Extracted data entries
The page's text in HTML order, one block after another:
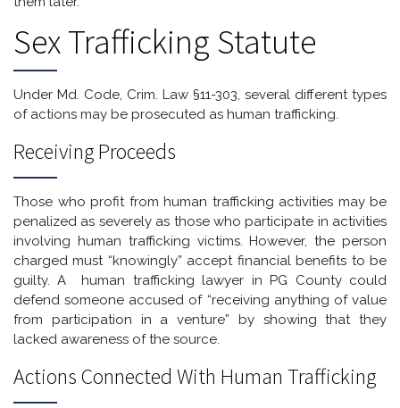
Sex Trafficking Statute
Under Md. Code, Crim. Law §11-303, several different types
of actions may be prosecuted as human trafficking.
Receiving Proceeds
Those who profit from human trafficking activities may be
penalized as severely as those who participate in activities
involving human trafficking victims. However, the person
charged must “knowingly” accept financial benefits to be
guilty. A human trafficking lawyer in PG County could
defend someone accused of “receiving anything of value
from participation in a venture” by showing that they
lacked awareness of the source.
Actions Connected With Human Trafficking

Try it:
What lines above hold the word "activities"? Pull each one out.

Reply to the task:
Those who profit from human trafficking activities may be
penalized as severely as those who participate in activities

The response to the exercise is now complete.